Once you reach the line that holds "22 March – Friday: More" in the listing below, output it and every line after it through the line that holds "je to křesťanstská", word for word.

— Listed records —
----

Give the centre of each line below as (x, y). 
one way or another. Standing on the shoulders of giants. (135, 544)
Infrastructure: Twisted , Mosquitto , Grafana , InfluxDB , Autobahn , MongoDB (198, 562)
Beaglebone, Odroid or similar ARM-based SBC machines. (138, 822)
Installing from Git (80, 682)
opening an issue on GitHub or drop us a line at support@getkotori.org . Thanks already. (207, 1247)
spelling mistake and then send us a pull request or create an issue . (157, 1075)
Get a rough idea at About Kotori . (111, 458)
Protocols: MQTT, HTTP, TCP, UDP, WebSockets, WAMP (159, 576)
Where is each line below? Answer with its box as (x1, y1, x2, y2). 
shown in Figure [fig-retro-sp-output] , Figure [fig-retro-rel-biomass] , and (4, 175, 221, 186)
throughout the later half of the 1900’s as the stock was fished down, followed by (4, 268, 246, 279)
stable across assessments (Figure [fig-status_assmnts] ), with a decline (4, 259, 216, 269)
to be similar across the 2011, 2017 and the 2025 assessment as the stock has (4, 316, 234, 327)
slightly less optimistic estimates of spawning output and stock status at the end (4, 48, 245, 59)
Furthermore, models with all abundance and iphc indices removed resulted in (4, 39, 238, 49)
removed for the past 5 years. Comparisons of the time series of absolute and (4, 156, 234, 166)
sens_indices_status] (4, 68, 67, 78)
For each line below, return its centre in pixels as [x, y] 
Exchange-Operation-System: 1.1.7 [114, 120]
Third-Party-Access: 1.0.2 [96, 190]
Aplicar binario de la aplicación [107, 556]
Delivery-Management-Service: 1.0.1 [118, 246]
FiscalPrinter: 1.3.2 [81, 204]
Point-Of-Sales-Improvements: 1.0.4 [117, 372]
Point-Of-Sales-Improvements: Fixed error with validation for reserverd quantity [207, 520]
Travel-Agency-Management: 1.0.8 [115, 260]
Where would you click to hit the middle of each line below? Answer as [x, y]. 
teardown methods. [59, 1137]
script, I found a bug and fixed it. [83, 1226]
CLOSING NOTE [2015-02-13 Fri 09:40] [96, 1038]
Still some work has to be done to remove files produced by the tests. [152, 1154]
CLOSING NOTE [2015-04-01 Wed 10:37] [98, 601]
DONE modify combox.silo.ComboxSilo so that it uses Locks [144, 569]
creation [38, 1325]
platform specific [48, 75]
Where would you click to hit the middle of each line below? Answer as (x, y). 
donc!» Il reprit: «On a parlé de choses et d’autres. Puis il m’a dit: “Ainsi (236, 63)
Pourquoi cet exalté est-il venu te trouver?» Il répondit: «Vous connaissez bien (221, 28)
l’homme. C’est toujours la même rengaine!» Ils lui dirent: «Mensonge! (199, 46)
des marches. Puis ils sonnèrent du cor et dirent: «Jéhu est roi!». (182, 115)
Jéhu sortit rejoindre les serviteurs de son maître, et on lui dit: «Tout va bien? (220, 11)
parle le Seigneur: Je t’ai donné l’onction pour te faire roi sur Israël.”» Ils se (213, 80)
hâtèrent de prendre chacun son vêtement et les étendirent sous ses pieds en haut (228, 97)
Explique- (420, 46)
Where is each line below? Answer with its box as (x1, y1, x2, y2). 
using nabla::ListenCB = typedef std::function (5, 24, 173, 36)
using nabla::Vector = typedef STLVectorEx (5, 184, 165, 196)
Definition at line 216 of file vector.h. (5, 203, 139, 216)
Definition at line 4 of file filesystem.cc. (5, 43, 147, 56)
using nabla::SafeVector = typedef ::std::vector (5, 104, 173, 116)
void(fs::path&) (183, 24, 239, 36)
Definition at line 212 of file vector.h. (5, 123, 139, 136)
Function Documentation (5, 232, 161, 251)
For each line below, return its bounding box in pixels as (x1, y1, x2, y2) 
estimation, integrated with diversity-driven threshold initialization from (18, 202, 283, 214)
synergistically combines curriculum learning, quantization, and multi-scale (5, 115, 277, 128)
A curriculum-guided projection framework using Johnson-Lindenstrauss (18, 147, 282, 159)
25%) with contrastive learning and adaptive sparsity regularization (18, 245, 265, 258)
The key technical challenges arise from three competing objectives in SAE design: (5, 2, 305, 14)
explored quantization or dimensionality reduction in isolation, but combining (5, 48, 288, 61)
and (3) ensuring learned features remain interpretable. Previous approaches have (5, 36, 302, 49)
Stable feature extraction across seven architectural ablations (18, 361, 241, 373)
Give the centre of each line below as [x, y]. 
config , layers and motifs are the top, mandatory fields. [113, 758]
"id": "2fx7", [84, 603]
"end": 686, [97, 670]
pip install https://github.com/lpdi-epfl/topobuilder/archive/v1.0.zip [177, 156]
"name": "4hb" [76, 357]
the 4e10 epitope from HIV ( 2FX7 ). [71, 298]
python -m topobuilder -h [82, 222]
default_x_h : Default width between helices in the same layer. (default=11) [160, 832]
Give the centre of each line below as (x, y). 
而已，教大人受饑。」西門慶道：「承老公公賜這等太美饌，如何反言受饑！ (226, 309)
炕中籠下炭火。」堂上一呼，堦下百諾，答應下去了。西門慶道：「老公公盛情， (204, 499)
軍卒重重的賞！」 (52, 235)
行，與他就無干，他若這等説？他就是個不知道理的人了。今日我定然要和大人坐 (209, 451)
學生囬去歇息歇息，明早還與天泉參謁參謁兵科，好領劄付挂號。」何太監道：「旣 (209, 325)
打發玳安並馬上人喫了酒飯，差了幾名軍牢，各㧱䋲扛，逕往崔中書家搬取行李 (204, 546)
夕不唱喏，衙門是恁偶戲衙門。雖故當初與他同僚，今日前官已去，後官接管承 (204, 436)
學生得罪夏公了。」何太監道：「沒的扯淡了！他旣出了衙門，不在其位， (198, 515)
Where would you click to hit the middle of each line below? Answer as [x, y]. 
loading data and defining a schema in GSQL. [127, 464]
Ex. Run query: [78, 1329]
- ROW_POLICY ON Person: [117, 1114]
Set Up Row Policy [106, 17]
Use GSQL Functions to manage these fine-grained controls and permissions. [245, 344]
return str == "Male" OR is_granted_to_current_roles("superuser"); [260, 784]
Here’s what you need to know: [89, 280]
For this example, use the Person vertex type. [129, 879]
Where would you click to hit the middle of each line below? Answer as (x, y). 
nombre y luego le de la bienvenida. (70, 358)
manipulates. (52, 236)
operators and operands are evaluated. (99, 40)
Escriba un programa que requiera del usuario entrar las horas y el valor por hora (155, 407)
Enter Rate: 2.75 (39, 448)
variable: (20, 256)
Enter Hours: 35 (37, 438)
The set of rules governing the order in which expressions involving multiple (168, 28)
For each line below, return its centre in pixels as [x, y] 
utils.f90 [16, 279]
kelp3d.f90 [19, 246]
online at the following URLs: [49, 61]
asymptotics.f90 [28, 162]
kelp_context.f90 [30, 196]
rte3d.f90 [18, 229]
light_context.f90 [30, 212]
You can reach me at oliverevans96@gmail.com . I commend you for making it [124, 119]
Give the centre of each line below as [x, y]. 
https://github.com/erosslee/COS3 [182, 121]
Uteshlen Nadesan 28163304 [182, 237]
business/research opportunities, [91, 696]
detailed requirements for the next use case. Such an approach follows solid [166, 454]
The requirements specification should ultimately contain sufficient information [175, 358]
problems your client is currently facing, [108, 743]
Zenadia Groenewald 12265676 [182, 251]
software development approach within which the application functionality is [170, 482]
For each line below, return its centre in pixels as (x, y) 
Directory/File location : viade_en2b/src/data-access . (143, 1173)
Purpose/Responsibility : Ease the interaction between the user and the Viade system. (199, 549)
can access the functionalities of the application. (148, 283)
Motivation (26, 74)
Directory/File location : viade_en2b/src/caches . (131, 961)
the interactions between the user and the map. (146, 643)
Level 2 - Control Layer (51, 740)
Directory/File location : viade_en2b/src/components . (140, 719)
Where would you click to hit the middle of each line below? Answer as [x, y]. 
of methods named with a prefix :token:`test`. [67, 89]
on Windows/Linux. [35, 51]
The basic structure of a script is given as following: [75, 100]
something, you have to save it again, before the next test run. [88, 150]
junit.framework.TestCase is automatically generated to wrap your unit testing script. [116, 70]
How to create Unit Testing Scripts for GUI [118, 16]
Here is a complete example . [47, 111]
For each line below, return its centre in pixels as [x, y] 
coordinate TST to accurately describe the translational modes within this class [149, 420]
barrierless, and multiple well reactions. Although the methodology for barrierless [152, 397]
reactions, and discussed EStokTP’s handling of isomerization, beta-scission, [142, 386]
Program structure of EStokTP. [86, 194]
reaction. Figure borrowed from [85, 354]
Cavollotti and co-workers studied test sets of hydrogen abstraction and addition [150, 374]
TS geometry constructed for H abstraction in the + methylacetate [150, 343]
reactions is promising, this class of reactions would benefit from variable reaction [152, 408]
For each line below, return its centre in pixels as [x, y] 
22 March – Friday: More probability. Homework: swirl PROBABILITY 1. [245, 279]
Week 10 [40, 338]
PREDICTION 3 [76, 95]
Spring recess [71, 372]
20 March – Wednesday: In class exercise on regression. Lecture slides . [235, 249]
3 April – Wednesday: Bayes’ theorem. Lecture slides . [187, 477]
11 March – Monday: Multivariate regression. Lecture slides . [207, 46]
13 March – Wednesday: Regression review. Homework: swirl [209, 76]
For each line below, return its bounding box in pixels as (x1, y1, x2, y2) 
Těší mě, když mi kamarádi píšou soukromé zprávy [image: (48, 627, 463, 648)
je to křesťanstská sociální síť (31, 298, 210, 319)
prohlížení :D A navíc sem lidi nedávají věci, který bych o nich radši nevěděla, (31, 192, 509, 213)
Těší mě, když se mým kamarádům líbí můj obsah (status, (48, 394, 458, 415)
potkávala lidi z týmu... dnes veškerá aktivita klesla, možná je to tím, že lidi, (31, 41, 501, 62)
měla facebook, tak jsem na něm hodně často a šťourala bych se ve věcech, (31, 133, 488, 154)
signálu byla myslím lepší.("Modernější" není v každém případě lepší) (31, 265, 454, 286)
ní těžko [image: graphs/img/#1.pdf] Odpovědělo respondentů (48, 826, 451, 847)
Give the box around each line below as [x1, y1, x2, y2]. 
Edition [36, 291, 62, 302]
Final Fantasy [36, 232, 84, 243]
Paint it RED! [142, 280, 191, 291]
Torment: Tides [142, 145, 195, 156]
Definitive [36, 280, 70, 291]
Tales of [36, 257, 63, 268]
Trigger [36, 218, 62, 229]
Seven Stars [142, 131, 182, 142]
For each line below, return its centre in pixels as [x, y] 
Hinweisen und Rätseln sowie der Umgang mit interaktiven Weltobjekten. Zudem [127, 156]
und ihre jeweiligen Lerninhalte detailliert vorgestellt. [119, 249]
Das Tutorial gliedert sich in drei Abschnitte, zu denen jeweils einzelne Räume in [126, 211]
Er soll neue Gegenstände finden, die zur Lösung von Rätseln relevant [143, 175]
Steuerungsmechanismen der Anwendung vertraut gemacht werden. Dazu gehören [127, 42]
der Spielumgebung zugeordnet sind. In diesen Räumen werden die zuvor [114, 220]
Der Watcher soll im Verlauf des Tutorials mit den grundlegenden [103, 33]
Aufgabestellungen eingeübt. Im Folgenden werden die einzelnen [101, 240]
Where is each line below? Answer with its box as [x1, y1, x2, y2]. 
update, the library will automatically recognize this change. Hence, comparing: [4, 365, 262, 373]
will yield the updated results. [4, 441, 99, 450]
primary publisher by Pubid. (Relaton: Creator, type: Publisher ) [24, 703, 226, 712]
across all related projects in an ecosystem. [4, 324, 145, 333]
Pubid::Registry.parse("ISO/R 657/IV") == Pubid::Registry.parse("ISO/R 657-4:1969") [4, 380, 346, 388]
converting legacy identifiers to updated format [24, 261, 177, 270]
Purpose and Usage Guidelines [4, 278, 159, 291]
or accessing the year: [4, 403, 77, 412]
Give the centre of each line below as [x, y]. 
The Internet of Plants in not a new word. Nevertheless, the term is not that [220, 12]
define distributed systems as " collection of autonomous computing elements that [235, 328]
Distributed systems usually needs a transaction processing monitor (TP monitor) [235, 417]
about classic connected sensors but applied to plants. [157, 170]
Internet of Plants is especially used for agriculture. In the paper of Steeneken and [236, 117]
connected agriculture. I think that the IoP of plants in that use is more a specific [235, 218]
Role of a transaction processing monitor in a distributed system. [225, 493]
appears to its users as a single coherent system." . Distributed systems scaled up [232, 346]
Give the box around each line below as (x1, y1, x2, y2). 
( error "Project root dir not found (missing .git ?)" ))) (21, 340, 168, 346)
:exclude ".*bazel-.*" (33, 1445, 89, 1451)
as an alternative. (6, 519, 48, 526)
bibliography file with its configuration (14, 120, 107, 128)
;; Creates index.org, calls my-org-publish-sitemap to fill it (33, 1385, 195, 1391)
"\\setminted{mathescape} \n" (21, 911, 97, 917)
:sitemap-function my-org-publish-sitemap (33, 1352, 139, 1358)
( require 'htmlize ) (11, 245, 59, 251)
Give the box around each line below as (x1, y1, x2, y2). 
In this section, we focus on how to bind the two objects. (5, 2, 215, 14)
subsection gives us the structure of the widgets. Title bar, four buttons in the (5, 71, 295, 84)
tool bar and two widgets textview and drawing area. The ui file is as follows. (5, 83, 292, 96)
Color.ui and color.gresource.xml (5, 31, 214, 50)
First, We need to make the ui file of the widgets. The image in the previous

----

— Written response —
22 March – Friday: More probability. Homework: swirl PROBABILITY 1. [245, 279]
Week 10 [40, 338]
PREDICTION 3 [76, 95]
Spring recess [71, 372]
20 March – Wednesday: In class exercise on regression. Lecture slides . [235, 249]
3 April – Wednesday: Bayes’ theorem. Lecture slides . [187, 477]
11 March – Monday: Multivariate regression. Lecture slides . [207, 46]
13 March – Wednesday: Regression review. Homework: swirl [209, 76]
For each line below, return its bounding box in pixels as (x1, y1, x2, y2) 
Těší mě, když mi kamarádi píšou soukromé zprávy [image: (48, 627, 463, 648)
je to křesťanstská sociální síť (31, 298, 210, 319)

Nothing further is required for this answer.